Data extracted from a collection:
--------------------------------

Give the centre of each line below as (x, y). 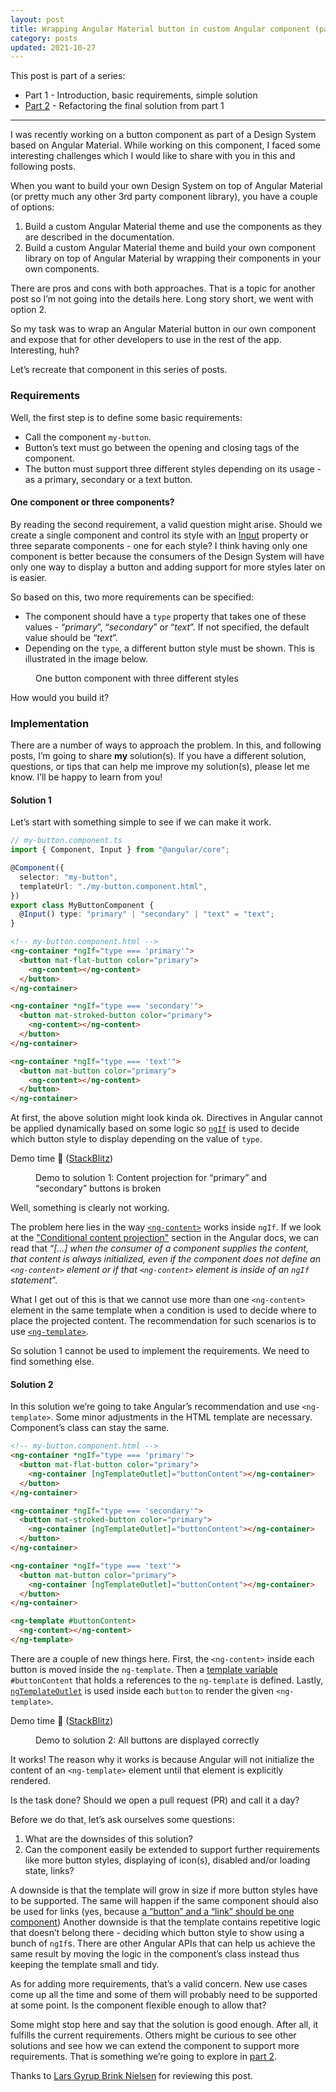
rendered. (31, 1780)
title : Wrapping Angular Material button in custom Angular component (160, 29)
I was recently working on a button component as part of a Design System (163, 135)
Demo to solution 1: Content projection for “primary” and (151, 1178)
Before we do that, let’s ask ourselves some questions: (122, 1819)
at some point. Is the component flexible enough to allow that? (138, 2005)
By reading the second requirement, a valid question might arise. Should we (166, 524)
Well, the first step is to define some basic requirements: (126, 417)
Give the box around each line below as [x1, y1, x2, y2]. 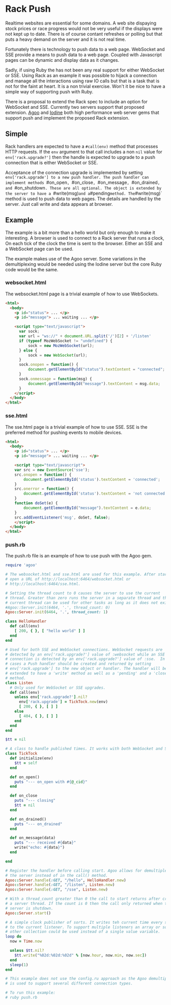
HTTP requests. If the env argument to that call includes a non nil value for [5, 149, 163, 155]
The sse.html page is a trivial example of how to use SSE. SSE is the [5, 424, 148, 430]
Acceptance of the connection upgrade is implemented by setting [5, 169, 144, 175]
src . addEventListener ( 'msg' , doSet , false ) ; [14, 515, 110, 520]
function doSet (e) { [14, 501, 58, 506]
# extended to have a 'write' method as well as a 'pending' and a [5, 671, 152, 676]
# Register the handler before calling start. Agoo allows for [5, 868, 142, 873]
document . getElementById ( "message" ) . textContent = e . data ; [23, 505, 152, 510]
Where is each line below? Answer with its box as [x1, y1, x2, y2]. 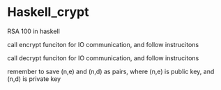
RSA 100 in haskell [7, 27, 61, 35]
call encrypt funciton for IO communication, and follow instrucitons [7, 40, 199, 48]
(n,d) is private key [7, 74, 61, 83]
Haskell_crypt [7, 4, 89, 20]
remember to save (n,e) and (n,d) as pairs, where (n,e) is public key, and [7, 67, 215, 75]
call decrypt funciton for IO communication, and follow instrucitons [7, 53, 199, 62]
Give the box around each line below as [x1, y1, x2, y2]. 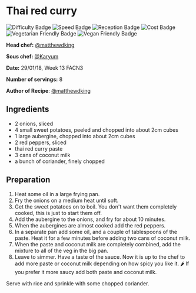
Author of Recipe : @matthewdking [6, 87, 91, 94]
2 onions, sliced [14, 120, 54, 127]
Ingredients [6, 105, 49, 115]
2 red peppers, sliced [14, 139, 67, 146]
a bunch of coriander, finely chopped [14, 158, 105, 165]
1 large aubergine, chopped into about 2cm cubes [14, 132, 135, 139]
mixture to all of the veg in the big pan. [14, 247, 109, 254]
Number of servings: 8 [6, 76, 63, 83]
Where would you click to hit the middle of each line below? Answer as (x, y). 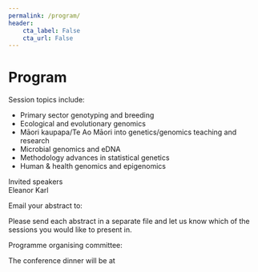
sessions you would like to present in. (70, 230)
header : (21, 23)
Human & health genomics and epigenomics (93, 166)
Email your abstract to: (45, 206)
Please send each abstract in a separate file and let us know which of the (129, 222)
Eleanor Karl (28, 190)
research (34, 141)
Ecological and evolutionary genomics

--------------------------------

▶ _What this task involves_
The expected output is every entry above, character for character, with no pictures.

▶ _Answer for this exercise_
Give the centre of each line below as (x, y). 
rendered. (31, 1780)
title : Wrapping Angular Material button in custom Angular component (160, 29)
I was recently working on a button component as part of a Design System (163, 135)
Demo to solution 1: Content projection for “primary” and (151, 1178)
Before we do that, let’s ask ourselves some questions: (122, 1819)
at some point. Is the component flexible enough to allow that? (138, 2005)
By reading the second requirement, a valid question might arise. Should we (166, 524)
Well, the first step is to define some basic requirements: (126, 417)
Give the box around each line below as [x1, y1, x2, y2]. 
HTTP requests. If the env argument to that call includes a non nil value for [5, 149, 163, 155]
The sse.html page is a trivial example of how to use SSE. SSE is the [5, 424, 148, 430]
Acceptance of the connection upgrade is implemented by setting [5, 169, 144, 175]
src . addEventListener ( 'msg' , doSet , false ) ; [14, 515, 110, 520]
function doSet (e) { [14, 501, 58, 506]
# extended to have a 'write' method as well as a 'pending' and a [5, 671, 152, 676]
# Register the handler before calling start. Agoo allows for [5, 868, 142, 873]
document . getElementById ( "message" ) . textContent = e . data ; [23, 505, 152, 510]
Where is each line below? Answer with its box as [x1, y1, x2, y2]. 
RSA 100 in haskell [7, 27, 61, 35]
call encrypt funciton for IO communication, and follow instrucitons [7, 40, 199, 48]
(n,d) is private key [7, 74, 61, 83]
Haskell_crypt [7, 4, 89, 20]
remember to save (n,e) and (n,d) as pairs, where (n,e) is public key, and [7, 67, 215, 75]
call decrypt funciton for IO communication, and follow instrucitons [7, 53, 199, 62]
Give the box around each line below as [x1, y1, x2, y2]. 
Author of Recipe : @matthewdking [6, 87, 91, 94]
2 onions, sliced [14, 120, 54, 127]
Ingredients [6, 105, 49, 115]
2 red peppers, sliced [14, 139, 67, 146]
a bunch of coriander, finely chopped [14, 158, 105, 165]
1 large aubergine, chopped into about 2cm cubes [14, 132, 135, 139]
mixture to all of the veg in the big pan. [14, 247, 109, 254]
Number of servings: 8 [6, 76, 63, 83]
Where would you click to hit the middle of each line below? Answer as (x, y). 
sessions you would like to present in. (70, 230)
header : (21, 23)
Human & health genomics and epigenomics (93, 166)
Email your abstract to: (45, 206)
Please send each abstract in a separate file and let us know which of the (129, 222)
Eleanor Karl (28, 190)
research (34, 141)
Ecological and evolutionary genomics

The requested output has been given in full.